STA, 25 April 2022 - One of Slovenia's most prolific painters France Slana has died, aged 95, several media reported on Monday. He was most known for his oil paintings and watercolours, but also for his prints, painted ceramics and tapestries. He was one of the 1964 recipients of the Prešeren Fund Prize.
Slana was a painter of classical themes as his work is centred around landscape, figurative and still-life painting.
He often depicted ethnology-related motifs such as typical Slovenian hayracks, barns, mills, wine cellars, interiors of old inns and attic rooms. He is also well known for his paintings of bouquets, roosters, cats and fish.
According to art historian Milojka Kline, he presented glimpses of the everyday life of the common man and the characteristics of their worlds in various moods, spanning from the poetic, imbued with nostalgia, to the effective expressiveness conveyed by the painter's easily recognisable stylisation.

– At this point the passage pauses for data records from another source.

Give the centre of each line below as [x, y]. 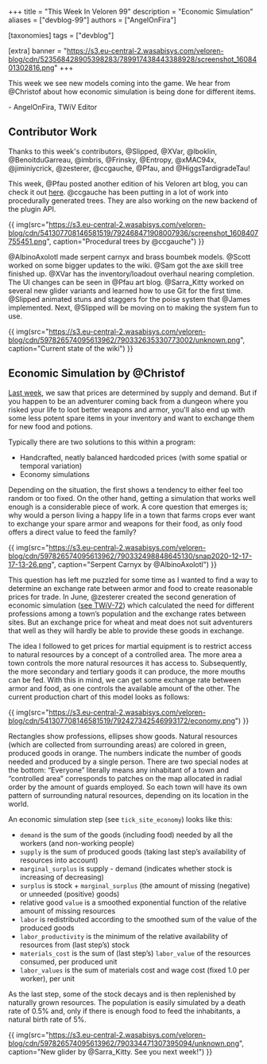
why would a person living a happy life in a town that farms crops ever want [132, 515]
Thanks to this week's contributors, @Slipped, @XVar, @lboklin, [112, 151]
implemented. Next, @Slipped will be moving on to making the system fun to [133, 307]
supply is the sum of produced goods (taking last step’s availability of [133, 851]
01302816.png [31, 68]
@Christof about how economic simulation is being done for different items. [132, 92]
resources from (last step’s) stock [74, 945]
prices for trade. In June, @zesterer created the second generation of [122, 597]
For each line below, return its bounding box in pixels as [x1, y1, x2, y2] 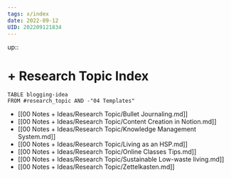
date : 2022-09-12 [7, 17, 59, 24]
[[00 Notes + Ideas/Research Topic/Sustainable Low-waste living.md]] [17, 155, 225, 164]
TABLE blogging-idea [7, 91, 69, 99]
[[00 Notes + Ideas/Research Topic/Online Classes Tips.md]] [17, 148, 197, 156]
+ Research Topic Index [7, 68, 149, 84]
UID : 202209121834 [7, 23, 62, 30]
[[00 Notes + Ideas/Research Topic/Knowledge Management [17, 125, 197, 133]
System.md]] [17, 133, 55, 141]
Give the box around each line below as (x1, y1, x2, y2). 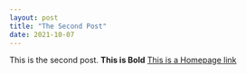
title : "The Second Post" (9, 22, 107, 31)
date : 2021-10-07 (9, 30, 75, 39)
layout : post (9, 13, 59, 23)
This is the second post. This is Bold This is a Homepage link (9, 55, 237, 66)
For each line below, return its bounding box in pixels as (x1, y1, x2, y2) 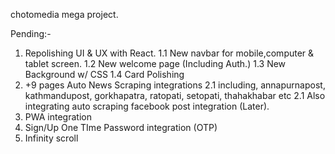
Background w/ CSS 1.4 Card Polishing (24, 69, 185, 80)
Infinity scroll (24, 132, 79, 144)
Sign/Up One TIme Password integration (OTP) (24, 122, 218, 133)
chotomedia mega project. (10, 9, 119, 20)
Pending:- (10, 28, 52, 39)
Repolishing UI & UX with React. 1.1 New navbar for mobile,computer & (24, 47, 315, 59)
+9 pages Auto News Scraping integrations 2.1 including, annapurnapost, (24, 79, 326, 91)
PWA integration (24, 111, 92, 123)

Born in the village Bodislavci in the north-east of Slovenia in 1926, he started painting actively during the Second World War as a member of the Slovenian anti-Nazi resistance movement. In 1949, he graduated from the Academy of Fine Arts in Ljubljana, and before that, he took a painting course with acclaimed illustrator Hinko Smrekar, considered one of the pioneers of Slovenian graphic art.

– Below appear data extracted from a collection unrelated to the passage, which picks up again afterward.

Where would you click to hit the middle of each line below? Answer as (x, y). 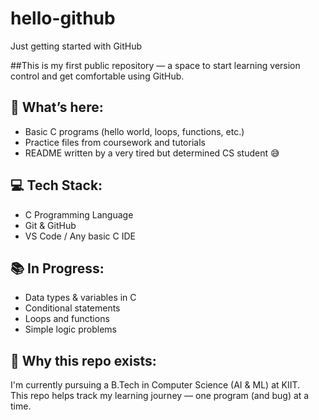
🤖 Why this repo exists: (83, 360)
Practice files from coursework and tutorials (115, 142)
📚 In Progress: (57, 268)
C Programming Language (79, 214)
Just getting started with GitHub (76, 46)
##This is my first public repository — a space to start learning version (155, 65)
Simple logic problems (70, 329)
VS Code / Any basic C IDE (80, 236)
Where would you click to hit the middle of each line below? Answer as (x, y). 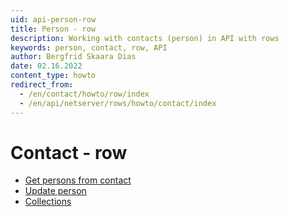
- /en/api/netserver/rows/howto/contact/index (118, 103)
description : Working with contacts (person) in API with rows (145, 38)
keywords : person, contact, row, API (89, 47)
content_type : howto (53, 76)
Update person (55, 191)
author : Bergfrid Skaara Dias (73, 57)
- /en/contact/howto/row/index (84, 94)
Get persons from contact (78, 180)

He was well-travelled for the time, having visited France, Norway, Egypt and the US. He had his first solo exhibition in 1953, and afterwards the number of solo shows at home and abroad topped 150.
Slana received the Prešeren Fund Prize in 1964 for a series of works on a quake-stricken Macedonian capital, Skopje, which was ruined by an earthquake in 1963.
In 2013, he released an extensive publication on his work.